----- The data -----

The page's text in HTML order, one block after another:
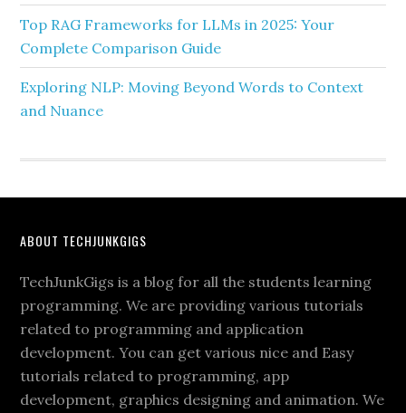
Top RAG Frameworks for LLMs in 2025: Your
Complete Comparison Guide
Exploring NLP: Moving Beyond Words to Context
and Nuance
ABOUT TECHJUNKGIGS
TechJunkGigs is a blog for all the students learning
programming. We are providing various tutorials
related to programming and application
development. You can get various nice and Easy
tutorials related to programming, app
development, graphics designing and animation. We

-----
----- The data -----

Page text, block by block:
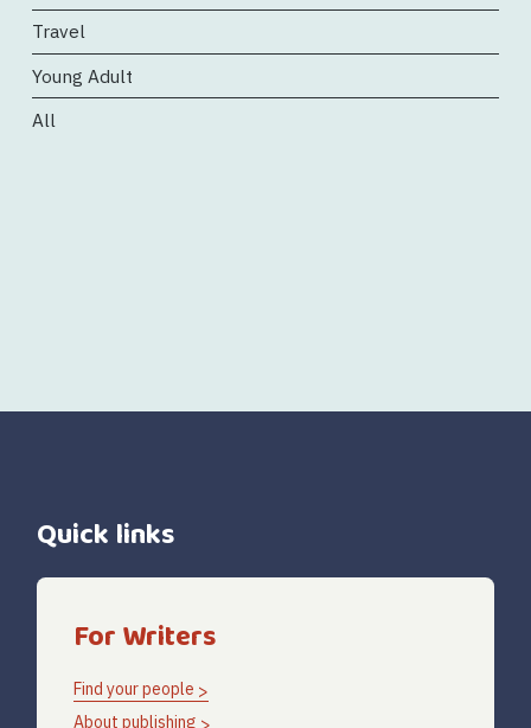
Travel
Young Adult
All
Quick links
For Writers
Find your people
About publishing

-----
----- The data -----

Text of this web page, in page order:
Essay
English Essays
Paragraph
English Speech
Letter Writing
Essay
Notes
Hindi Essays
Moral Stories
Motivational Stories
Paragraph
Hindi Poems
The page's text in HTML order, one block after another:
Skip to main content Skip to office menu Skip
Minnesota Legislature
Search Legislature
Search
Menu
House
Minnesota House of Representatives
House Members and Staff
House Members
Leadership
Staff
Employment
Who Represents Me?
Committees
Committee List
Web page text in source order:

-----

--- What the exercise asks ---
Look through the entries above and quote exactly the lines from the line with "Text of this" to the line with "Web page text", counting both of those lines.

--- Your solution ---
Text of this web page, in page order:
Essay
English Essays
Paragraph
English Speech
Letter Writing
Essay
Notes
Hindi Essays
Moral Stories
Motivational Stories
Paragraph
Hindi Poems
The page's text in HTML order, one block after another:
Skip to main content Skip to office menu Skip
Minnesota Legislature
Search Legislature
Search
Menu
House
Minnesota House of Representatives
House Members and Staff
House Members
Leadership
Staff
Employment
Who Represents Me?
Committees
Committee List
Web page text in source order:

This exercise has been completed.